Analysis of hydraulic components using computational fluid dynamics models

This paper presents some results obtained during the computational fluid dynamics (CFD) analysis of internal flows inside a hydraulic component, using a scaling technique applied to numerical pre- and post-processing. The main aim of the work is to demonstrate the reduction of computational work needed for a complete analysis of component behaviour over a wide range of operating conditions. This result is achieved through the adoption of a methodology aimed at giving the highest level of generality to a non-dimensional solution, thereby overcoming the two major limitations encountered in the use of CFD in fluid power design: computer resources and time. In the case study, the technique was applied to a hydraulic distributor and computations were performed with a commercial computational fluid dynamics code.

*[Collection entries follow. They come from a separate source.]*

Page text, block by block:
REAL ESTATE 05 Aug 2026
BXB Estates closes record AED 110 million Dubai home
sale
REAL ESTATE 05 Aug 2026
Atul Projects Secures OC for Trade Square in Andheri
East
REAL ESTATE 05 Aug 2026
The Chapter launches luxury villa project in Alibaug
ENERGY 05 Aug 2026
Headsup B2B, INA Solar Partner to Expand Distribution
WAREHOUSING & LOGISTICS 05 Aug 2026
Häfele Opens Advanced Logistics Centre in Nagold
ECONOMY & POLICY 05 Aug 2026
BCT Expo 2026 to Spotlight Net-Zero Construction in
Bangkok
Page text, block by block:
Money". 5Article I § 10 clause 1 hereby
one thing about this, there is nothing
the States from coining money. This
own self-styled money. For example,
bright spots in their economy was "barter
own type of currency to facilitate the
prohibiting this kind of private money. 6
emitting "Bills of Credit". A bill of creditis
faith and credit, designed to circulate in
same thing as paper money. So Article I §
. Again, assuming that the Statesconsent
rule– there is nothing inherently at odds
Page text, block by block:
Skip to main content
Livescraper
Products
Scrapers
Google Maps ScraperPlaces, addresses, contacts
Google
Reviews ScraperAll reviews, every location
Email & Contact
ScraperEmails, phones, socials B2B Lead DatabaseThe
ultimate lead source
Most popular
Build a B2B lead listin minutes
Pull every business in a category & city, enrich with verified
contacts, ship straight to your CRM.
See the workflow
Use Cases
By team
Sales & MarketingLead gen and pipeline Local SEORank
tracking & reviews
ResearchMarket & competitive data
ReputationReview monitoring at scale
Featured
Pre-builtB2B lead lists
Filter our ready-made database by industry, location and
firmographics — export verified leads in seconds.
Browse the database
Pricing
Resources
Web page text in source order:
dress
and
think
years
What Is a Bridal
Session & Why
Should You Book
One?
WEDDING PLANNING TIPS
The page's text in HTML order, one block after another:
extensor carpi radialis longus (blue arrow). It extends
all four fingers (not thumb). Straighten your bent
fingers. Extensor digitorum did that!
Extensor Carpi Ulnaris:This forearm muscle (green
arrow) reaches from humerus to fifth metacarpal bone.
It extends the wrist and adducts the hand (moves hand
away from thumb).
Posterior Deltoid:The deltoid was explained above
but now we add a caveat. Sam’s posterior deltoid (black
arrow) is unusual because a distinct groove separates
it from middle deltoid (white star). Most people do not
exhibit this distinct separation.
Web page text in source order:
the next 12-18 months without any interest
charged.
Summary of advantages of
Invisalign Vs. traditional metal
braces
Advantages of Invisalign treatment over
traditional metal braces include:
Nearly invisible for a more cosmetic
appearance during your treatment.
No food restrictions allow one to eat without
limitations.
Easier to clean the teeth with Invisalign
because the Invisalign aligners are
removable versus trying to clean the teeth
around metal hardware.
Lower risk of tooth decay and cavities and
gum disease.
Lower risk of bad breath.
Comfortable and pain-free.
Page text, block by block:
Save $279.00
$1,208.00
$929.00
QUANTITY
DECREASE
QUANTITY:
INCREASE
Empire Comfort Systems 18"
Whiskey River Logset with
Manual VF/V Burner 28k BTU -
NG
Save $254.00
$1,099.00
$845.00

The key factor of this technique is the evaluation, for a given distributor opening, of the Reynolds number of the flow in the metering region. Provided that this number is high enough to ensure that the discharge coefficient has reached its asymptotic value, the characterization of the flow by a single non-dimensional numerical run can be shown. The theoretical contents of the analysis of the re-scaling technique, which focuses on the engineering information necessary in component design, are described in detail. The bases for its subsequent application to actual cases are then outlined. Finally, a fairly close correlation between numerical results and experimental data is presented.